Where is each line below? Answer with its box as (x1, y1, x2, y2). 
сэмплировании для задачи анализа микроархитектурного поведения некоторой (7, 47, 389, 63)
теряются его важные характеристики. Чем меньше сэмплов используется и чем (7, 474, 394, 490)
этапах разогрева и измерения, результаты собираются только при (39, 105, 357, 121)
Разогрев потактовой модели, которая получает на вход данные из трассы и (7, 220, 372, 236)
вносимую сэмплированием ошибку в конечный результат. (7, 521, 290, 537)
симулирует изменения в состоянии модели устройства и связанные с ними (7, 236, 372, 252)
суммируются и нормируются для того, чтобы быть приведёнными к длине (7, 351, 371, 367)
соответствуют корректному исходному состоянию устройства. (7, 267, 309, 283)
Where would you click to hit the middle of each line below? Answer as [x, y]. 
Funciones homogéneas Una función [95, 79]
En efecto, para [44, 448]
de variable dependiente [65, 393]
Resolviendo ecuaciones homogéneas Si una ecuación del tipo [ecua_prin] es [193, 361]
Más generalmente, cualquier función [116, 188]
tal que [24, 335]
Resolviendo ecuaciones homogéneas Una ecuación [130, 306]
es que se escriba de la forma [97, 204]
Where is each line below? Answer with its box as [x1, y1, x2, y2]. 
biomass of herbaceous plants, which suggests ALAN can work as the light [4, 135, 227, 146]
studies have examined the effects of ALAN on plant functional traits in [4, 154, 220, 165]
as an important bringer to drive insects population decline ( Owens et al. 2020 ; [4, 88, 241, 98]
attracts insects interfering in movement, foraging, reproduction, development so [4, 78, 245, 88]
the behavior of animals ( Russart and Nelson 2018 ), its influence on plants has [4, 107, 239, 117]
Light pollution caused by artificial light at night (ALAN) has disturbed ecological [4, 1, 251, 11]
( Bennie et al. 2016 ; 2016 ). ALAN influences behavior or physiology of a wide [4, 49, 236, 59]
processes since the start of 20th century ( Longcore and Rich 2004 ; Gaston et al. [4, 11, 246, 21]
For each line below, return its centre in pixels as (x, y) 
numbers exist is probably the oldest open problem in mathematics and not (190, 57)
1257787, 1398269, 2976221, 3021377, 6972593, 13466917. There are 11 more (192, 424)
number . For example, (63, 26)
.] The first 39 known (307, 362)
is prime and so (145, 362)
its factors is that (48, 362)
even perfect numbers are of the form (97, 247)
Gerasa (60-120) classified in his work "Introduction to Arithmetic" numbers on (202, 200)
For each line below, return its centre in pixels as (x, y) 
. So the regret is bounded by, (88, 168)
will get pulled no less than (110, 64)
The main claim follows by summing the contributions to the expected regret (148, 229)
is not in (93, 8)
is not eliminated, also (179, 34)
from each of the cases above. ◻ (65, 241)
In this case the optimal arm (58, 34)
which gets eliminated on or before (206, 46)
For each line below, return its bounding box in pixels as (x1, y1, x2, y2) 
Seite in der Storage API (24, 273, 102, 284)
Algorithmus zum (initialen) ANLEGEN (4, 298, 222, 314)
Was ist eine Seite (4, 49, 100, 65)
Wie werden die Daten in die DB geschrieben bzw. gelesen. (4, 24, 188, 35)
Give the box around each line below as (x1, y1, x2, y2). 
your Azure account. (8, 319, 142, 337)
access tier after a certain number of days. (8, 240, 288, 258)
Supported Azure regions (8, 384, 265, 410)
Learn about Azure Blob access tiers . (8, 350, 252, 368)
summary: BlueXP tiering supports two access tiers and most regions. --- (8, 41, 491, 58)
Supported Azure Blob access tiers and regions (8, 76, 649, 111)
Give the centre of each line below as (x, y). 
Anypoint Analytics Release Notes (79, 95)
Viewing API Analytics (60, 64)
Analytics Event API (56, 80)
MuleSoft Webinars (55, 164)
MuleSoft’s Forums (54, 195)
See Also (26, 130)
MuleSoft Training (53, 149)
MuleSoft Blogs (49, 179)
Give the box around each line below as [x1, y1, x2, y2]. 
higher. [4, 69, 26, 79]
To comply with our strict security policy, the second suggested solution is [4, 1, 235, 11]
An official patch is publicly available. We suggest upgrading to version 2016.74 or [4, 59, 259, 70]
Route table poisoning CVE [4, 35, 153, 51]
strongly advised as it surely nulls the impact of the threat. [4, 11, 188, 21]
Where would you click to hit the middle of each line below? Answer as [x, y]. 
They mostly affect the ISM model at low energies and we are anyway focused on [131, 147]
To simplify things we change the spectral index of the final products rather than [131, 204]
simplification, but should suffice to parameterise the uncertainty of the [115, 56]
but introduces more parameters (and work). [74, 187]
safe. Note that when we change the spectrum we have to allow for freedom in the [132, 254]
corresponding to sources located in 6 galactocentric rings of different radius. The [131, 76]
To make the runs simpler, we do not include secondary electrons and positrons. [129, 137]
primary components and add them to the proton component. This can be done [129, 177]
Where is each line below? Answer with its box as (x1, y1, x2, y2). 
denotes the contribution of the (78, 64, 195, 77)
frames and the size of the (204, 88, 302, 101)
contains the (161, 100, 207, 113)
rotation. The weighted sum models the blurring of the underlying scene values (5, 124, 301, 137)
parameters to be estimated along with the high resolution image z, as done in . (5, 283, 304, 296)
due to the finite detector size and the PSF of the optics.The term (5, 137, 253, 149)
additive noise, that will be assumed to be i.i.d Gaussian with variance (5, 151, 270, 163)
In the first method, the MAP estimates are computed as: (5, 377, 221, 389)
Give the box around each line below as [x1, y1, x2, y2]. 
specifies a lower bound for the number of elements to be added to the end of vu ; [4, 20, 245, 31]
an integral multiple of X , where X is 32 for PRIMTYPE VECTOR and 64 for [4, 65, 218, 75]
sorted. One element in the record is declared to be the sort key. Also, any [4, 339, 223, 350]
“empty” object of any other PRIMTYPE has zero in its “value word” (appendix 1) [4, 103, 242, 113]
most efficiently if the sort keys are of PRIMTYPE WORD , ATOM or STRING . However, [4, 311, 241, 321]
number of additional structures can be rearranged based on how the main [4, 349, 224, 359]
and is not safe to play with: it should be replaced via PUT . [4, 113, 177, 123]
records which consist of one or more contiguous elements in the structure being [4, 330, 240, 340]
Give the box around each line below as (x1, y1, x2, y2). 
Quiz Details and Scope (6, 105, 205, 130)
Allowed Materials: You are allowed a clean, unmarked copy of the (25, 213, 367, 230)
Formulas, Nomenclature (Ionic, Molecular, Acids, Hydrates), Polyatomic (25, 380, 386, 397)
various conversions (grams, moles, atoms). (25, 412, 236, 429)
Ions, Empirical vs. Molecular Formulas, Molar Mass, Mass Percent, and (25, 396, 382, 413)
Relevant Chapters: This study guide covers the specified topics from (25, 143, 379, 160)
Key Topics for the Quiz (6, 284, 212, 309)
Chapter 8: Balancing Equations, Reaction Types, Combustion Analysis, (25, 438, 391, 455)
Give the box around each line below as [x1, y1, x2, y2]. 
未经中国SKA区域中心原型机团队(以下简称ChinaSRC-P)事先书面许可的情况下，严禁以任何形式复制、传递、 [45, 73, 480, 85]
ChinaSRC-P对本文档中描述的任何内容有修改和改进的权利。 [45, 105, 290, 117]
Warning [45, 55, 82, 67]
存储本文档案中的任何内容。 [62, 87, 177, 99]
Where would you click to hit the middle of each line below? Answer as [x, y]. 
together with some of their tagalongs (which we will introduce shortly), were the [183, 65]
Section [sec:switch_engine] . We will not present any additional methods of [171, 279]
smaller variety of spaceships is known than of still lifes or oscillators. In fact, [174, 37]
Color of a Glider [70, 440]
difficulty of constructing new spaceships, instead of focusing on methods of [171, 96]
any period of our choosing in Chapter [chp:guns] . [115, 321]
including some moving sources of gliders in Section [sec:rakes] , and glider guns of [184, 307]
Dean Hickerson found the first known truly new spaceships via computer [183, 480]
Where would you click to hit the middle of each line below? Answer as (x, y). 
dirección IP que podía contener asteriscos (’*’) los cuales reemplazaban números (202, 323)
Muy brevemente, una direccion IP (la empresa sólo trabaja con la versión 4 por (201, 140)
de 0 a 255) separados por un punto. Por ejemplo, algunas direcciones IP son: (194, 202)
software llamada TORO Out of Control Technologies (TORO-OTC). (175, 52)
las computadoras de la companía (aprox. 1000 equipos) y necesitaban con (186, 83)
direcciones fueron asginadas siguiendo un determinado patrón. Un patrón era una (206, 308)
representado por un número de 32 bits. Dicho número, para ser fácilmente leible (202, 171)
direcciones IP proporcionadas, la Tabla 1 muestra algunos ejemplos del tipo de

- [What you will do] Which lines in the entries above contain "elements"? Pull each of them out.

- [Exercise output]
specifies a lower bound for the number of elements to be added to the end of vu ; [4, 20, 245, 31]
records which consist of one or more contiguous elements in the structure being [4, 330, 240, 340]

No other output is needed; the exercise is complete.